### What you need to do
Where a picture appears, skip it and copy everything else in the listing exactly.

### Source information
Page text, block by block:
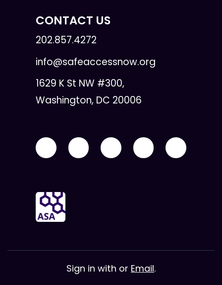
CONTACT US
202.857.4272
info@safeaccessnow.org
1629 K St NW #300,
Washington, DC 20006
Sign in with or Email.
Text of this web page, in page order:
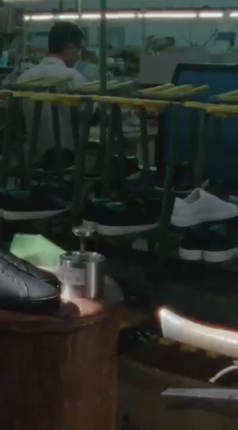
shape the
to building a
down the blueprint
business-wide
into three main
to minimize our
we’re always
At Axel Arigato,
with
with our
create timeless
for the next
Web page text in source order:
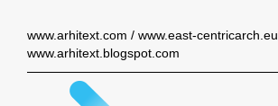
www.arhitext.com / www.east-centricarch.eu
www.arhitext.blogspot.com
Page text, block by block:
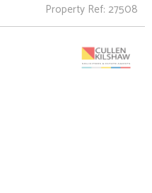
Property Ref: 27508
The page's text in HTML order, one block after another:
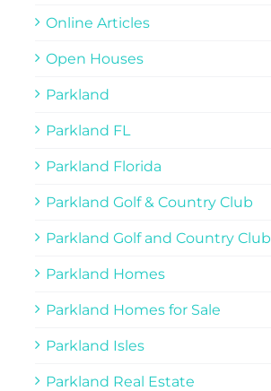
Online Articles
Open Houses
Parkland
Parkland FL
Parkland Florida
Parkland Golf & Country Club
Parkland Golf and Country Club
Parkland Homes
Parkland Homes for Sale
Parkland Isles
Parkland Real Estate
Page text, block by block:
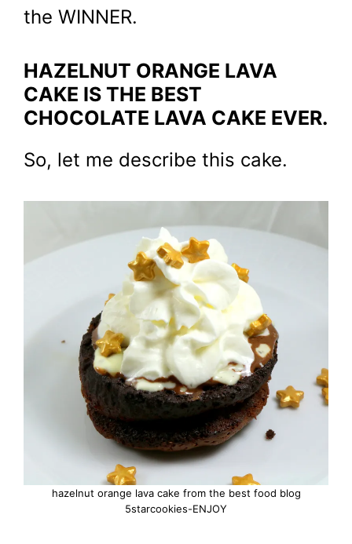
the WINNER.
HAZELNUT ORANGE LAVA
CAKE IS THE BEST
CHOCOLATE LAVA CAKE EVER.
So, let me describe this cake.
hazelnut orange lava cake from the best food blog
5starcookies-ENJOY
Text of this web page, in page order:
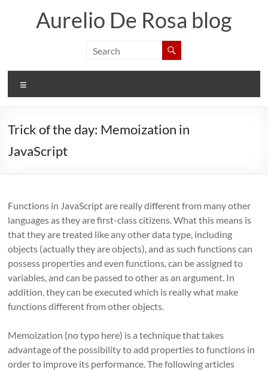
Aurelio De Rosa blog
Trick of the day: Memoization in
JavaScript
Functions in JavaScript are really different from many other
languages as they are first-class citizens. What this means is
that they are treated like any other data type, including
objects (actually they are objects), and as such functions can
possess properties and even functions, can be assigned to
variables, and can be passed to other as an argument. In
addition, they can be executed which is really what make
functions different from other objects.
Memoization (no typo here) is a technique that takes
advantage of the possibility to add properties to functions in
order to improve its performance. The following articles
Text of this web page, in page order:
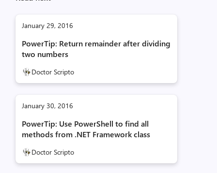
January 29, 2016
PowerTip: Return remainder after dividing
two numbers
Doctor Scripto
January 30, 2016
PowerTip: Use PowerShell to find all
methods from .NET Framework class
Doctor Scripto
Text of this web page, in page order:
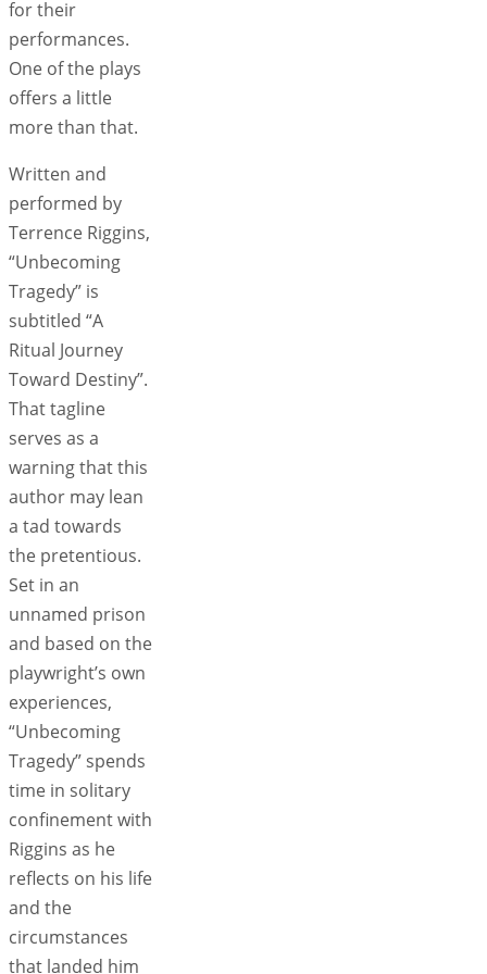
for their
performances.
One of the plays
offers a little
more than that.
Written and
performed by
Terrence Riggins,
“Unbecoming
Tragedy” is
subtitled “A
Ritual Journey
Toward Destiny”.
That tagline
serves as a
warning that this
author may lean
a tad towards
the pretentious.
Set in an
unnamed prison
and based on the
playwright’s own
experiences,
“Unbecoming
Tragedy” spends
time in solitary
confinement with
Riggins as he
reflects on his life
and the
circumstances
that landed him
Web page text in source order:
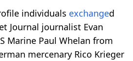
individuals exchanged
Journal journalist Evan
Marine Paul Whelan from
mercenary Rico Krieger
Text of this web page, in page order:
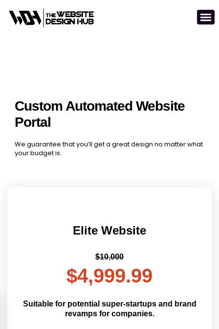
Custom Automated Website
Portal
We guarantee that you’ll get a great design no matter what
your budget is.
Elite Website
$10,000
$4,999.99
Suitable for potential super-startups and brand
revamps for companies.
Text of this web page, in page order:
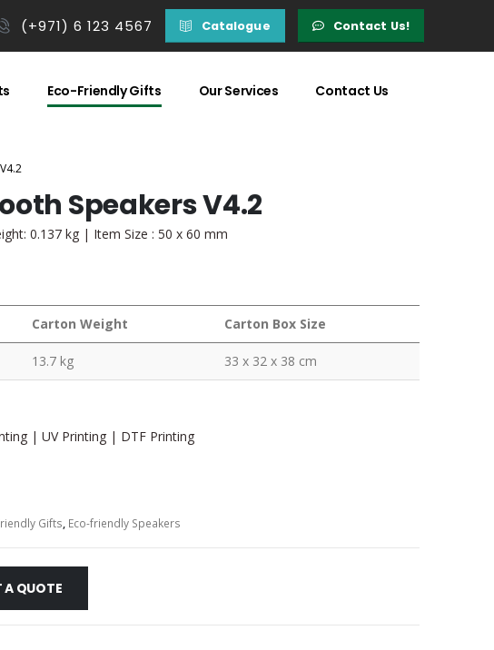
(+971) 6 123 4567 Catalogue Contact Us!
Eco-Friendly Gifts Our Services Contact Us
Speakers V4.2
0.137 kg | Item Size : 50 x 60 mm
Carton Weight Carton Box Size
13.7 kg 33 x 32 x 38 cm
| UV Printing | DTF Printing
Gifts, Eco-friendly Speakers
A QUOTE
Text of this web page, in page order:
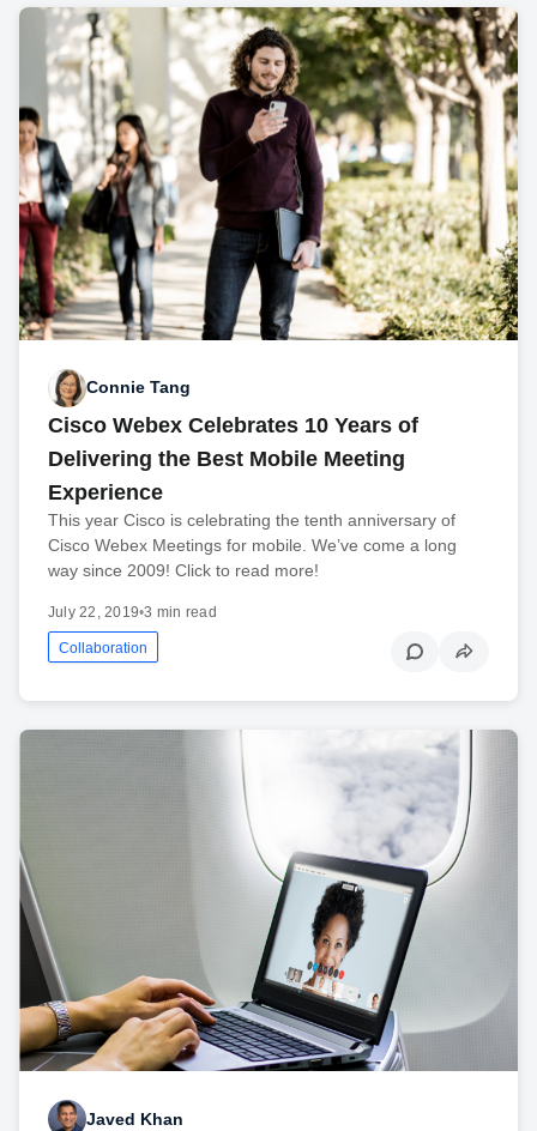
Connie Tang
Cisco Webex Celebrates 10 Years of
Delivering the Best Mobile Meeting
Experience
This year Cisco is celebrating the tenth anniversary of
Cisco Webex Meetings for mobile. We’ve come a long
way since 2009! Click to read more!
July 22, 2019•3 min read
Collaboration
Javed Khan
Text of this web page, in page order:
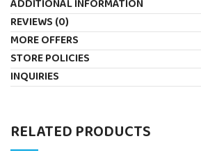
ADDITIONAL INFORMATION
REVIEWS (0)
MORE OFFERS
STORE POLICIES
INQUIRIES
RELATED PRODUCTS
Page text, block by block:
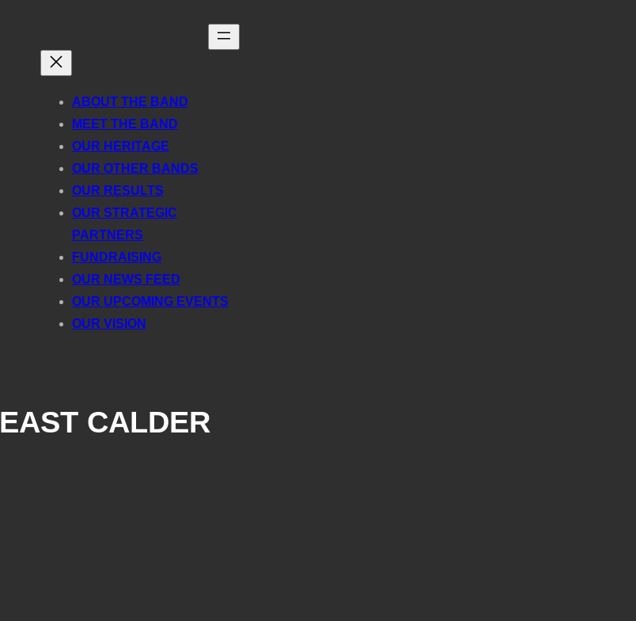
ABOUT THE BAND
MEET THE BAND
OUR HERITAGE
OUR OTHER BANDS
OUR RESULTS
OUR STRATEGIC
PARTNERS
FUNDRAISING
OUR NEWS FEED
OUR UPCOMING EVENTS
OUR VISION
EAST CALDER
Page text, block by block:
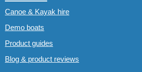
Canoe & Kayak hire
Demo boats
Product guides
Blog & product reviews
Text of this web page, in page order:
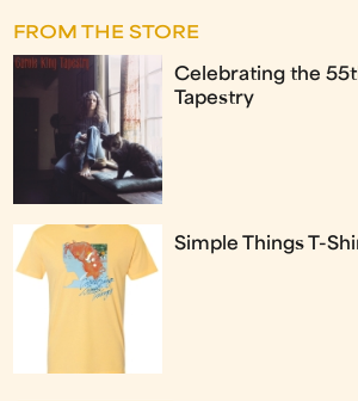
FROM THE STORE
Celebrating the
Tapestry
Simple Things T-
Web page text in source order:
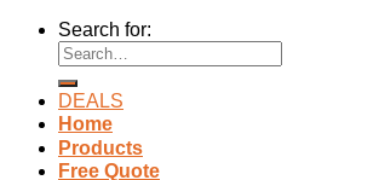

### Result below
Page text, block by block:
CONTACT US
202.857.4272
info@safeaccessnow.org
1629 K St NW #300,
Washington, DC 20006
Sign in with or Email.
Text of this web page, in page order:
shape the
to building a
down the blueprint
business-wide
into three main
to minimize our
we’re always
At Axel Arigato,
with
with our
create timeless
for the next
Web page text in source order:
www.arhitext.com / www.east-centricarch.eu
www.arhitext.blogspot.com
Page text, block by block:
Property Ref: 27508
The page's text in HTML order, one block after another:
Online Articles
Open Houses
Parkland
Parkland FL
Parkland Florida
Parkland Golf & Country Club
Parkland Golf and Country Club
Parkland Homes
Parkland Homes for Sale
Parkland Isles
Parkland Real Estate
Page text, block by block:
the WINNER.
HAZELNUT ORANGE LAVA
CAKE IS THE BEST
CHOCOLATE LAVA CAKE EVER.
So, let me describe this cake.
hazelnut orange lava cake from the best food blog
5starcookies-ENJOY
Text of this web page, in page order:
Aurelio De Rosa blog
Trick of the day: Memoization in
JavaScript
Functions in JavaScript are really different from many other
languages as they are first-class citizens. What this means is
that they are treated like any other data type, including
objects (actually they are objects), and as such functions can
possess properties and even functions, can be assigned to
variables, and can be passed to other as an argument. In
addition, they can be executed which is really what make
functions different from other objects.
Memoization (no typo here) is a technique that takes
advantage of the possibility to add properties to functions in
order to improve its performance. The following articles
Text of this web page, in page order:
January 29, 2016
PowerTip: Return remainder after dividing
two numbers
Doctor Scripto
January 30, 2016
PowerTip: Use PowerShell to find all
methods from .NET Framework class
Doctor Scripto
Text of this web page, in page order:
for their
performances.
One of the plays
offers a little
more than that.
Written and
performed by
Terrence Riggins,
“Unbecoming
Tragedy” is
subtitled “A
Ritual Journey
Toward Destiny”.
That tagline
serves as a
warning that this
author may lean
a tad towards
the pretentious.
Set in an
unnamed prison
and based on the
playwright’s own
experiences,
“Unbecoming
Tragedy” spends
time in solitary
confinement with
Riggins as he
reflects on his life
and the
circumstances
that landed him
Web page text in source order:
individuals exchanged
Journal journalist Evan
Marine Paul Whelan from
mercenary Rico Krieger
Text of this web page, in page order:
Custom Automated Website
Portal
We guarantee that you’ll get a great design no matter what
your budget is.
Elite Website
$10,000
$4,999.99
Suitable for potential super-startups and brand
revamps for companies.
Text of this web page, in page order:
(+971) 6 123 4567 Catalogue Contact Us!
Eco-Friendly Gifts Our Services Contact Us
Speakers V4.2
0.137 kg | Item Size : 50 x 60 mm
Carton Weight Carton Box Size
13.7 kg 33 x 32 x 38 cm
| UV Printing | DTF Printing
Gifts, Eco-friendly Speakers
A QUOTE
Text of this web page, in page order:
Connie Tang
Cisco Webex Celebrates 10 Years of
Delivering the Best Mobile Meeting
Experience
This year Cisco is celebrating the tenth anniversary of
Cisco Webex Meetings for mobile. We’ve come a long
way since 2009! Click to read more!
July 22, 2019•3 min read
Collaboration
Javed Khan
Text of this web page, in page order:
ADDITIONAL INFORMATION
REVIEWS (0)
MORE OFFERS
STORE POLICIES
INQUIRIES
RELATED PRODUCTS
Page text, block by block:
ABOUT THE BAND
MEET THE BAND
OUR HERITAGE
OUR OTHER BANDS
OUR RESULTS
OUR STRATEGIC
PARTNERS
FUNDRAISING
OUR NEWS FEED
OUR UPCOMING EVENTS
OUR VISION
EAST CALDER
Page text, block by block:
Canoe & Kayak hire
Demo boats
Product guides
Blog & product reviews
Text of this web page, in page order:
FROM THE STORE
Celebrating the
Tapestry
Simple Things T-
Web page text in source order:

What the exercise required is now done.